La naturaleza nos ha demostrado que la esencia de la evolución no es la competencia, sino la cooperación y que es inclusiva; nada sobra en ella, ni el más mínimo ser carece de importancia. ¿Por qué entonces nos empeñamos en creer que la exclusividad es un valor? ¿No sería mejor cambiar la antigua frase Divide y vencerás, por Suma y vencerás? La fórmula no es tan complicada.
Aquellos que aún tenemos el mundo en nuestras manos y que somos quienes evaluamos, juzgamos, clasificamos y abrimos o cerramos las puertas del mundo a los jóvenes, tenemos la responsabilidad de recordar el valor del vínculo, de la unión de talentos y de echar raíces, para ello debemos replantearnos la pregunta de dónde está la verdadera riqueza.
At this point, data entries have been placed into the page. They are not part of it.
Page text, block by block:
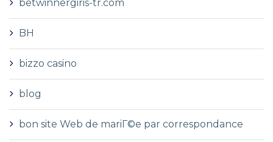
betwinnergiris-tr.com
BH
bizzo casino
blog
bon site Web de mariГ©e par correspondance
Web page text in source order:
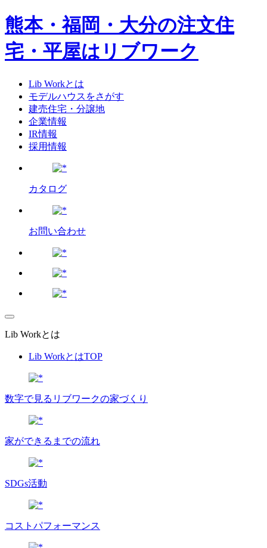
熊本・福岡・大分の注文住
宅・平屋はリブワーク
Lib Workとは
モデルハウスをさがす
建売住宅・分譲地
企業情報
IR情報
採用情報
カタログ
お問い合わせ
Lib Workとは
Lib WorkとはTOP
数字で⾒るリブワークの家づくり
家ができるまでの流れ
SDGs活動
コストパフォーマンス
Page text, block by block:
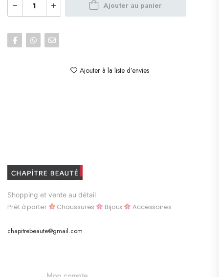
Ajouter au panier
Ajouter à la liste d’envies
Shopping et vente au détail
Prêt à porter Chaussures Bijoux Accessoires
chapitrebeaute@gmail.com
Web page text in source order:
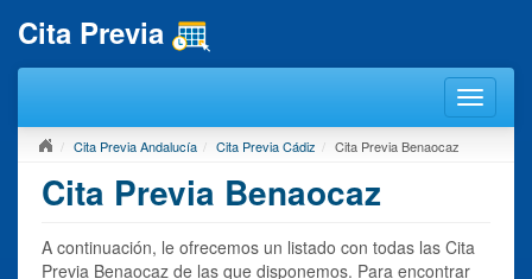
Cita Previa
Cita Previa Andalucía Cita Previa Cádiz Cita Previa Benaocaz
Cita Previa Benaocaz
A continuación, le ofrecemos un listado con todas las Cita
Previa Benaocaz de las que disponemos. Para encontrar
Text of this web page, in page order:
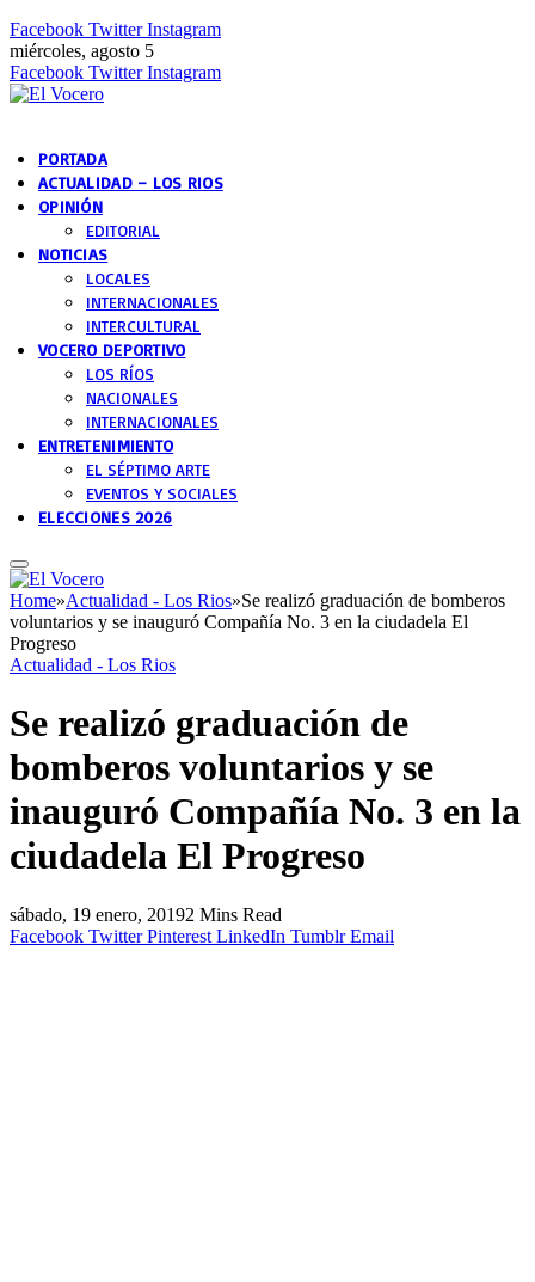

Los padres de familia, no deben perder oportunidad de fraternizar con sus hijos, volver a lo simple, la convivencia piel a piel, las caminatas en la naturaleza, las charlas de sobremesa y las convivencias sin gadgets. Los adultos debemos ayudarles a ver que la economía no está peleada con la unión y que quien sabe compartir su pasión, es más fuerte, más feliz y se vuelve más sabio con el paso del tiempo, que quien vive creyendo que el sentido de la vida es pelear contra el mundo.
Al final todos ganaríamos. ¿Ustedes qué opinan?